### EXERCISE REQUIREMENTS:
Search through the entries for the word "from" and copy every line that has it.

DATA SUPPLIED: Begin

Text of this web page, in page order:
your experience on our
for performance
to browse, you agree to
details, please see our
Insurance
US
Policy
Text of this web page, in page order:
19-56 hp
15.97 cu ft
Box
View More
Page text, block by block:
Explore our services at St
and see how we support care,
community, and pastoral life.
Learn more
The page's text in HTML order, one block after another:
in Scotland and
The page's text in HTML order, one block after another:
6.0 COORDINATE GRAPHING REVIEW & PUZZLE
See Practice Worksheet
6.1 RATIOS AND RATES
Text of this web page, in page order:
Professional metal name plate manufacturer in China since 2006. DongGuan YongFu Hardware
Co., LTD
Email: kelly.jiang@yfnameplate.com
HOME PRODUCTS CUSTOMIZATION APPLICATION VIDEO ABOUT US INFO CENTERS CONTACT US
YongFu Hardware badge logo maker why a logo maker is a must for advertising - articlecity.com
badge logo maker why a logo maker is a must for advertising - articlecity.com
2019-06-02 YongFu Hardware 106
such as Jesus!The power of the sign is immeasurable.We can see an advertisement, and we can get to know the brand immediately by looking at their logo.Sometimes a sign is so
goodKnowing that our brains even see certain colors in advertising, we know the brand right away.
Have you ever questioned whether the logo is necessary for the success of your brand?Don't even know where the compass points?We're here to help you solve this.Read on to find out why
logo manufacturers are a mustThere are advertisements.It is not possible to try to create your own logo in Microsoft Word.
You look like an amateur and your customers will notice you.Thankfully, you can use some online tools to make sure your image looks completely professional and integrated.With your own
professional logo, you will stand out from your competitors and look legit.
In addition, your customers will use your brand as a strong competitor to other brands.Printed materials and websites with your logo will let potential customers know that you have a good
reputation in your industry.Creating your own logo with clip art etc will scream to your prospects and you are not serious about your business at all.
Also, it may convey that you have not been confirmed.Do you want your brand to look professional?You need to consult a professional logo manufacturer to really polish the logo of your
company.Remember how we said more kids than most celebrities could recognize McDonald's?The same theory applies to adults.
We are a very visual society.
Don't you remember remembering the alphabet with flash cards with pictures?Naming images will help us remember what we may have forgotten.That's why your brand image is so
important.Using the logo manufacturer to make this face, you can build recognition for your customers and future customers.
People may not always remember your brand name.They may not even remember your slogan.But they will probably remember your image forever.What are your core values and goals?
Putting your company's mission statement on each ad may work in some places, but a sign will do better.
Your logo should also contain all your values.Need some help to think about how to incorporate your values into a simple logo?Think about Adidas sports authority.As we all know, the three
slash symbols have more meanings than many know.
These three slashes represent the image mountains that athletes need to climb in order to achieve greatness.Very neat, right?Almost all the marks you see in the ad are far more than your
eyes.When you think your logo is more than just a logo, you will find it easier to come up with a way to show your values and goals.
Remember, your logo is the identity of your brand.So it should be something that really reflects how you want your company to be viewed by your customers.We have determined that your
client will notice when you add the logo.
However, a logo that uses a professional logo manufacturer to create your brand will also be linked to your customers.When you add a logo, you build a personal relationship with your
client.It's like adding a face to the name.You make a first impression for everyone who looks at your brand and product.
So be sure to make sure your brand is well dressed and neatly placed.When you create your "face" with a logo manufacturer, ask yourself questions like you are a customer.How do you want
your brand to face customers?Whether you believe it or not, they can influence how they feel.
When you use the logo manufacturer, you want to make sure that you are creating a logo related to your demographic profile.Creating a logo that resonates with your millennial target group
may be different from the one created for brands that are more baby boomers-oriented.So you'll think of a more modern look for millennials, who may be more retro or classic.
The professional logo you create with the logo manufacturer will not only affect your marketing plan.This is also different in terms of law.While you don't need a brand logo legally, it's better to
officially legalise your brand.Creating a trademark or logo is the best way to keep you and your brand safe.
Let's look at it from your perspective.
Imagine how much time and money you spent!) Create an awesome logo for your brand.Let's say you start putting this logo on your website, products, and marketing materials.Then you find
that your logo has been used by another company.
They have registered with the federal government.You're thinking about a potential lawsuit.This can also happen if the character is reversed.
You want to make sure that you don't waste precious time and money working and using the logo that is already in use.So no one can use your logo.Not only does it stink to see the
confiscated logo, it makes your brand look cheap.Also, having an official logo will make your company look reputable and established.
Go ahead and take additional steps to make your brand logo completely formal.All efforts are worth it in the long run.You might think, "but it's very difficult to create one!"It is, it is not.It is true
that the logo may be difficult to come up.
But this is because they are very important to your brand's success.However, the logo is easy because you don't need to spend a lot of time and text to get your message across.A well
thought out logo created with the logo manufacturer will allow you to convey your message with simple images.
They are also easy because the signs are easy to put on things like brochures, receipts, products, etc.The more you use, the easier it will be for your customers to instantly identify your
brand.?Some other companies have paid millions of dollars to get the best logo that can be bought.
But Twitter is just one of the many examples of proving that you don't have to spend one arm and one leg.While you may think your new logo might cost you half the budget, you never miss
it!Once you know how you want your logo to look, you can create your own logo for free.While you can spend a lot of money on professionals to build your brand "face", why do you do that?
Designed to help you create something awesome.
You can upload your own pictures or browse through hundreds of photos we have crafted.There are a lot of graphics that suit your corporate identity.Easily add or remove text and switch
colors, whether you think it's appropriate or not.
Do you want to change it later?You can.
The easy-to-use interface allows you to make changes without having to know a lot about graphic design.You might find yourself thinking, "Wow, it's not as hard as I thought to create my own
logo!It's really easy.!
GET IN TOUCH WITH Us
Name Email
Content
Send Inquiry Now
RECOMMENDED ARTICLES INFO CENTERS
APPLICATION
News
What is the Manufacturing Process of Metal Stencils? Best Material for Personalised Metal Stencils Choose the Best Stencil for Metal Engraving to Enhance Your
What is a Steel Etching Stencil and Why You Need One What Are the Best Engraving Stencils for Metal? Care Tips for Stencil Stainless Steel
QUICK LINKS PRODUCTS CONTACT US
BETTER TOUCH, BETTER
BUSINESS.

DATA SUPPLIED: End

### ANSWER BOX:
professional logo, you will stand out from your competitors and look legit.
may be different from the one created for brands that are more baby boomers-oriented.So you'll think of a more modern look for millennials, who may be more retro or classic.
Let's look at it from your perspective.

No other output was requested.